The data sample provided is exactly how the excel file looks and there are a lot more rows than showed. I am trying to see if the value in the 18th column exceeds 100 while the rest of the columns are lower than a set value. Based on this I am trying to append the entire row that fits the criteria into a new file.

As I run the code, I keep getting the error ""Error in if missing value where TRUE/FALSE needed" and also multiple warnings "In if (col.names) d[[2L]] else NULL : the condition has length > 1 and only the first element will be used"
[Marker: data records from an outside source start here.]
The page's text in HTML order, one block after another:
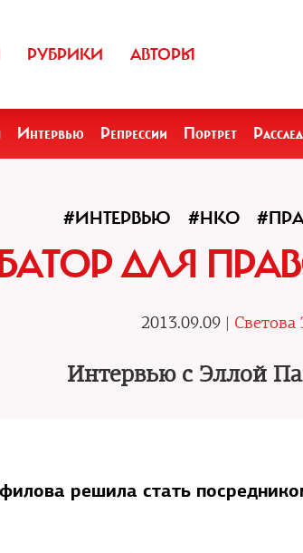
РУБРИКИ АВТОРЫ
Интервью Репрессии Портрет
#ИНТЕРВЬЮ #НКО
ДЛЯ
2013.09.09 | Светова
Интервью с Эллой
решила стать
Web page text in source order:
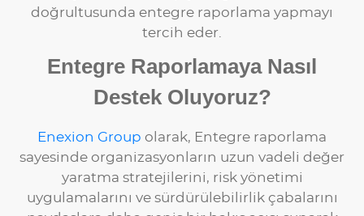
doğrultusunda entegre raporlama yapmayı
tercih eder.
Entegre Raporlamaya Nasıl
Destek Oluyoruz?
Enexion Group olarak, Entegre raporlama
sayesinde organizasyonların uzun vadeli değer
yaratma stratejilerini, risk yönetimi
uygulamalarını ve sürdürülebilirlik çabalarını
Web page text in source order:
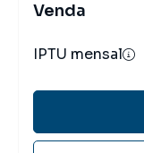
Venda
IPTU mensal
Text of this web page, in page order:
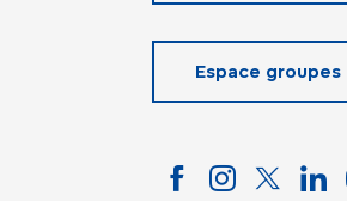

Could you tell me what I am doing wrong.


counter = TRUE
i = 1

while (counter == TRUE) {

 if( (data[i,3] < 10) && (data[i,4] < 10) && (data[i,5] < 10) && (data[i,6] < 5) && (data[i,7] < 5) && 
    (data[i,8] < 5) && (data[i,9] < 5) && (data[i,10] < 5) && (data[i,11] < 5) && (data[i,12] < 5) && 
    (data[i,13] < 5) && (data[i,14] < 5) && (data[i,15] < 5) && (data[i,16] < 5) && (data[i,17] < 5) && (data[i,18] > 100) && (data[i,19] < 50) ){

   df = data[i, ]

   write.table(df, "ovaries_only.csv", sep = ",", row.names = FALSE, col.names = !file.exists("ovaries_only.csv", append = TRUE))

   i = i + 1

   if (i == 74440){
       counter == FALSE
     }

 }  

 else{
   i = i+1
   if (i == 74440){
     counter == FALSE
   }
 }

}
S.Chereddy
  • 29
  • 5
  • It's easier to help you if you include a simple [reproducible example](https://stackoverflow.com/questions/5963269/how-to-make-a-great-r-reproducible-example) with sample input and desired output that can be used to test and verify possible solutions. – MrFlick Jan 24 '20 at 17:01
  • 1
    You only need a single `&` for logical comparisons. What happens if you change all the `&&` to `&`? – Allan Cameron Jan 24 '20 at 17:02
  • 1
    I think the problem is with `!file.exists("ovaries_only.csv", append = TRUE)`. That `append=TRUE` should not be in the `file.exists`, that should be outside the parenthesis in the `write.table` I presume. – MrFlick Jan 24 '20 at 17:03
  • @MrFlick That actually helped me get rid of the warnings. – S.Chereddy Jan 24 '20 at 17:15
  • @Allan Cameron I tried changing && to & but the error still exists "Error in if ((data[i, 3] < 5) & (data[i, 4] < 5) & (data[i, 5] < 5) & : missing value where TRUE/FALSE needed". However, I am getting an output file that does match the criteria I have set, I am not sure what the error is doing at this point. – S.Chereddy Jan 24 '20 at 17:16

0 Answers0